[EXERCISE MATERIALS — start]
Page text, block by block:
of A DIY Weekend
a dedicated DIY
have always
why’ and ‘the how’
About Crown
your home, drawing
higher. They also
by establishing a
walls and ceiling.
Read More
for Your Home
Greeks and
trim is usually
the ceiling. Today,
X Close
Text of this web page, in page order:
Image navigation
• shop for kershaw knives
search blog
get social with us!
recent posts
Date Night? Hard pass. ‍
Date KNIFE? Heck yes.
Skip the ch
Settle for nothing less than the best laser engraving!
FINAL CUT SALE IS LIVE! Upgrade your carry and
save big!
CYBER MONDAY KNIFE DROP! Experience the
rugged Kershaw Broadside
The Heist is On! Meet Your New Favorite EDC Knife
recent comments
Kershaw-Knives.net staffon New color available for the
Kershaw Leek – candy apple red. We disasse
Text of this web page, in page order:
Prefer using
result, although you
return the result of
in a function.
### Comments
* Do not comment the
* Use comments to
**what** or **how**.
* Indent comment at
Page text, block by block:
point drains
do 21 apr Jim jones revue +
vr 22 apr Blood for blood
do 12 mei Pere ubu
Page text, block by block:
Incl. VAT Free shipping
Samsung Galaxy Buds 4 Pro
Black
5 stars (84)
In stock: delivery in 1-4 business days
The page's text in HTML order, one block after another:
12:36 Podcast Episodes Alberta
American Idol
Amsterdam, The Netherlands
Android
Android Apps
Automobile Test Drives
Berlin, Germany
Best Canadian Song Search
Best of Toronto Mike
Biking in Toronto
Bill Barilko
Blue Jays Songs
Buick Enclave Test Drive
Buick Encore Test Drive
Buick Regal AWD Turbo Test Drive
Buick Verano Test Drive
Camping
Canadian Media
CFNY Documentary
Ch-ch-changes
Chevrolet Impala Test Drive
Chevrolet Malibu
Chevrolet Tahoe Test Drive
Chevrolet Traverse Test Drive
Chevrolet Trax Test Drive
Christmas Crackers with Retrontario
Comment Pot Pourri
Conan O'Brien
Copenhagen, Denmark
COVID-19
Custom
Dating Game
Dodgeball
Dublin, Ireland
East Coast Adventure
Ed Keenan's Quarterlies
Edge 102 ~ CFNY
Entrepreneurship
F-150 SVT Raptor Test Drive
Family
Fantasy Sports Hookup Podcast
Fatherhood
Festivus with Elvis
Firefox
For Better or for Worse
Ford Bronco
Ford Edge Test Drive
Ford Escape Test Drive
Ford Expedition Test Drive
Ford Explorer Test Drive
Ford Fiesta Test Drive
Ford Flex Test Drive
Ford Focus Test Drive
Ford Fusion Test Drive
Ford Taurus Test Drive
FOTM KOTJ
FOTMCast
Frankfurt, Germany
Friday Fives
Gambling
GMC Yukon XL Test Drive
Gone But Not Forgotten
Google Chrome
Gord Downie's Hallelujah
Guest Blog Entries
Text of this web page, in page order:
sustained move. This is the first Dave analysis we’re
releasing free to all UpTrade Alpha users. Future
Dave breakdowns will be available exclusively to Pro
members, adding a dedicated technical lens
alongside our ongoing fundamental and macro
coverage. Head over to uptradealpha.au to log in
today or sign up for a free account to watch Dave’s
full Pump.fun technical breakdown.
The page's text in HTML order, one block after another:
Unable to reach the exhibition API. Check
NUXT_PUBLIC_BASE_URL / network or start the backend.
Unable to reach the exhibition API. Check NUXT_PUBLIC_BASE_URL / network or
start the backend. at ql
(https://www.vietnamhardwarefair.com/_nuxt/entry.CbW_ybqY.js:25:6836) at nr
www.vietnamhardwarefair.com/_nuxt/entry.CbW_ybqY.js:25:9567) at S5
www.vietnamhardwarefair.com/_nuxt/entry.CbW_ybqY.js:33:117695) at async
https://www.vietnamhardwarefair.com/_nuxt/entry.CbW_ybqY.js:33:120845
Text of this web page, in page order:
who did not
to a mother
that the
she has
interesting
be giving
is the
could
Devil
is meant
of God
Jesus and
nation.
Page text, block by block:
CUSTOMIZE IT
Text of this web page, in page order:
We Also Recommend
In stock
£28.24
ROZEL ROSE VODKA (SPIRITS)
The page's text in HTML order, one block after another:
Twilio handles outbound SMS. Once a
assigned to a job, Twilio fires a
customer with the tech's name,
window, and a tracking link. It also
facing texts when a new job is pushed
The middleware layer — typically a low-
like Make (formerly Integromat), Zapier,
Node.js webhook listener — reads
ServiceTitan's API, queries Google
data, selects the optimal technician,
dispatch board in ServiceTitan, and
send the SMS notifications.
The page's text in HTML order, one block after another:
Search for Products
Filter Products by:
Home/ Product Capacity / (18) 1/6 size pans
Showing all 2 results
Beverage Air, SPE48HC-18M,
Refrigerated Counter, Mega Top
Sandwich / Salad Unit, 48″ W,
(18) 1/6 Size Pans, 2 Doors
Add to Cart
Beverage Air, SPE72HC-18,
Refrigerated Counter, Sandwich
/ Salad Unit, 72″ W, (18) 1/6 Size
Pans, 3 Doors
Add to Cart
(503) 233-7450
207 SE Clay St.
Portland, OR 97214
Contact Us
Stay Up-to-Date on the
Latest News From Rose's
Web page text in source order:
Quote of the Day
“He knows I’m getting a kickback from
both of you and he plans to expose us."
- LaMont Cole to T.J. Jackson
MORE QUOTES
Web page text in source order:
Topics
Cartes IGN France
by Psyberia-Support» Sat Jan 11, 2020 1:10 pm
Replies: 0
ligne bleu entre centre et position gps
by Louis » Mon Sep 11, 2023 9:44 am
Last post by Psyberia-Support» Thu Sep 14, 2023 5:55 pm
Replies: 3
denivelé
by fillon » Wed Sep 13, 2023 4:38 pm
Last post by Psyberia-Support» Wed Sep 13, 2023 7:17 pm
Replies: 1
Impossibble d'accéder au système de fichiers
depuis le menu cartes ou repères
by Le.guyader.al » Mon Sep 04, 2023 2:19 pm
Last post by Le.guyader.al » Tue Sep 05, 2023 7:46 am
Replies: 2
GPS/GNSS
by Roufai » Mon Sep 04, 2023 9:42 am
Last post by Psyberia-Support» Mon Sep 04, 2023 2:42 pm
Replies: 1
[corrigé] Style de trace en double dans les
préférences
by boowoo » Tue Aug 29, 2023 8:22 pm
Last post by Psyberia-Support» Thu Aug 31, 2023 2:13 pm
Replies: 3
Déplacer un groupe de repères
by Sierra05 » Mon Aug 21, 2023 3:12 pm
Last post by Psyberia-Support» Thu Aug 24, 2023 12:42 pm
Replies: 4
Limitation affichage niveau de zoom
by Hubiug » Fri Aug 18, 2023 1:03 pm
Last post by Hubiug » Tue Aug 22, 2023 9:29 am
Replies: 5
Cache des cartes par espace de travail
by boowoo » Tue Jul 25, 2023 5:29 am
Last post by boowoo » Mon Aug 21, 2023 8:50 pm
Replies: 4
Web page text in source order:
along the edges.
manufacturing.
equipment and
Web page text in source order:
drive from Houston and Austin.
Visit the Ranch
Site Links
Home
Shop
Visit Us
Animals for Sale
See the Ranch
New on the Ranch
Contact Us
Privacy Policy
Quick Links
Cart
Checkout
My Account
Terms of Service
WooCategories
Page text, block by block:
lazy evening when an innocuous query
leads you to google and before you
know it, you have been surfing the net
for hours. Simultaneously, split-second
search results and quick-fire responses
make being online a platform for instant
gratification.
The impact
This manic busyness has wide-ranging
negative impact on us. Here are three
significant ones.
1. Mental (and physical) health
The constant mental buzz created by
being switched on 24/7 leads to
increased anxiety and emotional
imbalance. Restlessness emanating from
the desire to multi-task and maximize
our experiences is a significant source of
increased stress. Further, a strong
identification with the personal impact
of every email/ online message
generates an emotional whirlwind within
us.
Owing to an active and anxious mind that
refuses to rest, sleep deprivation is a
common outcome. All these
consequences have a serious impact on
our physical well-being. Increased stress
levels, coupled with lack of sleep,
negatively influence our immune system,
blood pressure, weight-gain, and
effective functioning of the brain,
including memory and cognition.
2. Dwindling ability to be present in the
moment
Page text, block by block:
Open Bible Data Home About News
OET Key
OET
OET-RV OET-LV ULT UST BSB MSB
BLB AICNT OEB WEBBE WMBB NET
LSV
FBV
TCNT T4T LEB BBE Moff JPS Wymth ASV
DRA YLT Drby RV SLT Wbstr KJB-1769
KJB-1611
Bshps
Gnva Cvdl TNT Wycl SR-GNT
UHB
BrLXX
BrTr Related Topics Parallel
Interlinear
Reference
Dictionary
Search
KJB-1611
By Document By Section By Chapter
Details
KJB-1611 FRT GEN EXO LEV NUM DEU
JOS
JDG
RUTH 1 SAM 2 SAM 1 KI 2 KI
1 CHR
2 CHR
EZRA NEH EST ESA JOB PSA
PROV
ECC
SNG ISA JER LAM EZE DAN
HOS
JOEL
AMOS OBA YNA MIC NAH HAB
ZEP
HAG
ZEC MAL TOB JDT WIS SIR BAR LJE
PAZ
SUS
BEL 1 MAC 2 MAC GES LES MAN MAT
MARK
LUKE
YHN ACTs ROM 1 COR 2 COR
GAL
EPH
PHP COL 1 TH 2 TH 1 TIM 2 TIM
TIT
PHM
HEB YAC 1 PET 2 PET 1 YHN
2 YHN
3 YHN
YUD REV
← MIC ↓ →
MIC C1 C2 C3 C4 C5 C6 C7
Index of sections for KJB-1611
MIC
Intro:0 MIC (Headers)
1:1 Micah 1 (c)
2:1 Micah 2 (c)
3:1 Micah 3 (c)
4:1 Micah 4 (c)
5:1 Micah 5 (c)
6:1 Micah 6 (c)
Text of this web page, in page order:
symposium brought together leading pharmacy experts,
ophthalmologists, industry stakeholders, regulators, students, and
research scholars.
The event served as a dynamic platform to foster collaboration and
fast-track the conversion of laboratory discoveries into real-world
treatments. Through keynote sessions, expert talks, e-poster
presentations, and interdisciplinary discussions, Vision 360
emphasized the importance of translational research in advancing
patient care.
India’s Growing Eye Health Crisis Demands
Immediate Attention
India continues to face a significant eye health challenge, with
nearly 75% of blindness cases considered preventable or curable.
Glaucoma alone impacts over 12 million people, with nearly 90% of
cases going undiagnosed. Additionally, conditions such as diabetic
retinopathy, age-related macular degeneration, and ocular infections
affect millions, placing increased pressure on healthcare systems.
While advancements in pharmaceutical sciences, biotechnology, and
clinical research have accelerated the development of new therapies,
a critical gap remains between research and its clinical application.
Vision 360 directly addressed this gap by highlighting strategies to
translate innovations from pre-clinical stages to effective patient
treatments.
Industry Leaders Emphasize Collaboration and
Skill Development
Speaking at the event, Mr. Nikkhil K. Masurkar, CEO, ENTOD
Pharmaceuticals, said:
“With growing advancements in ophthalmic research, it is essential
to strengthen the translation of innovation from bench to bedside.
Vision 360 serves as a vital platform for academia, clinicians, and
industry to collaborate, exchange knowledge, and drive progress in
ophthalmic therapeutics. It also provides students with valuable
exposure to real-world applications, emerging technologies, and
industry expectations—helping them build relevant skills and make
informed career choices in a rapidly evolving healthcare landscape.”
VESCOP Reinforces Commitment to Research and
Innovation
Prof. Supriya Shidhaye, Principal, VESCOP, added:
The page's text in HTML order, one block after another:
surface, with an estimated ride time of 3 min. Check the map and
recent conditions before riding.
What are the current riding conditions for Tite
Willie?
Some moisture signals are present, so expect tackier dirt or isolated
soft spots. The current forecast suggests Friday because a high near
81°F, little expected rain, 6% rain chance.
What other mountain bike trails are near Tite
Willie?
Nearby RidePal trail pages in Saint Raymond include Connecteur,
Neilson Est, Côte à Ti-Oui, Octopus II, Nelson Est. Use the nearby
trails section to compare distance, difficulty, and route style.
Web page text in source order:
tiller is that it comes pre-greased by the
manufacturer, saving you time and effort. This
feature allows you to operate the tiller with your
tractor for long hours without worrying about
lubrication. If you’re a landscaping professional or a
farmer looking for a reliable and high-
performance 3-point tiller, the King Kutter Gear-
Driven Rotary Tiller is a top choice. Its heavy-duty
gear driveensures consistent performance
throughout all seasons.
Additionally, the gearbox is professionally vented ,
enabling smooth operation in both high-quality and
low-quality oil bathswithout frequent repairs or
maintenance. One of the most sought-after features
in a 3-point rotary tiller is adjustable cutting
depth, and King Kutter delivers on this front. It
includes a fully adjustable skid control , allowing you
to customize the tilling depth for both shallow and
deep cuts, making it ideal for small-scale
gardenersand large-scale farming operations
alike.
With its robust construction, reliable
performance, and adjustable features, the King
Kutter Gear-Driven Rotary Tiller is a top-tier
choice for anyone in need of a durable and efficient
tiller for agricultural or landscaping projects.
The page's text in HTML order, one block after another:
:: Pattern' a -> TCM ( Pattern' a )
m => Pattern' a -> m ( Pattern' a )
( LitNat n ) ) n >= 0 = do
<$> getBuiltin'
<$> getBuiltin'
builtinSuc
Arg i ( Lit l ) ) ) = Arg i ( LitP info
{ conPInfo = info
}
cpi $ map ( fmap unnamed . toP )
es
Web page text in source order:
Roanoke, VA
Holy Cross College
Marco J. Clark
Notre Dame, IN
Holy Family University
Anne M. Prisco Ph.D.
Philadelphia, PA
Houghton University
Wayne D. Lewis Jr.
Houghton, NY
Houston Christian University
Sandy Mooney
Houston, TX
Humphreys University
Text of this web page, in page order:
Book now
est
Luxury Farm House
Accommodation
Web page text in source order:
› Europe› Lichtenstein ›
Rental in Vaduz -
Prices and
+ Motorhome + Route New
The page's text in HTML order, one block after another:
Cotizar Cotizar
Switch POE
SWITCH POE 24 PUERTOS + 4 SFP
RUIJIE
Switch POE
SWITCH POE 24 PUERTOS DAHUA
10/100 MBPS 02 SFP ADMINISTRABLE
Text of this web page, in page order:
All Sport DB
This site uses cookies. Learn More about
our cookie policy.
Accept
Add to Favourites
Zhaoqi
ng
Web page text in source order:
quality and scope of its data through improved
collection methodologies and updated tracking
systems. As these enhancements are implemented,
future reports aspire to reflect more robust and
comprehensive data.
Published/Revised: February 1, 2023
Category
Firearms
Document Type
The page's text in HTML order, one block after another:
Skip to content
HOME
[EXERCISE MATERIALS — finish]
**TRY IT**
Reproduce the lines above, beginning at the line with "Last post by boowoo" and stopping after the line with "negatively influence our", exactly as they are.

**WRITTEN SOLUTION**
Last post by boowoo » Mon Aug 21, 2023 8:50 pm
Replies: 4
Web page text in source order:
along the edges.
manufacturing.
equipment and
Web page text in source order:
drive from Houston and Austin.
Visit the Ranch
Site Links
Home
Shop
Visit Us
Animals for Sale
See the Ranch
New on the Ranch
Contact Us
Privacy Policy
Quick Links
Cart
Checkout
My Account
Terms of Service
WooCategories
Page text, block by block:
lazy evening when an innocuous query
leads you to google and before you
know it, you have been surfing the net
for hours. Simultaneously, split-second
search results and quick-fire responses
make being online a platform for instant
gratification.
The impact
This manic busyness has wide-ranging
negative impact on us. Here are three
significant ones.
1. Mental (and physical) health
The constant mental buzz created by
being switched on 24/7 leads to
increased anxiety and emotional
imbalance. Restlessness emanating from
the desire to multi-task and maximize
our experiences is a significant source of
increased stress. Further, a strong
identification with the personal impact
of every email/ online message
generates an emotional whirlwind within
us.
Owing to an active and anxious mind that
refuses to rest, sleep deprivation is a
common outcome. All these
consequences have a serious impact on
our physical well-being. Increased stress
levels, coupled with lack of sleep,
negatively influence our immune system,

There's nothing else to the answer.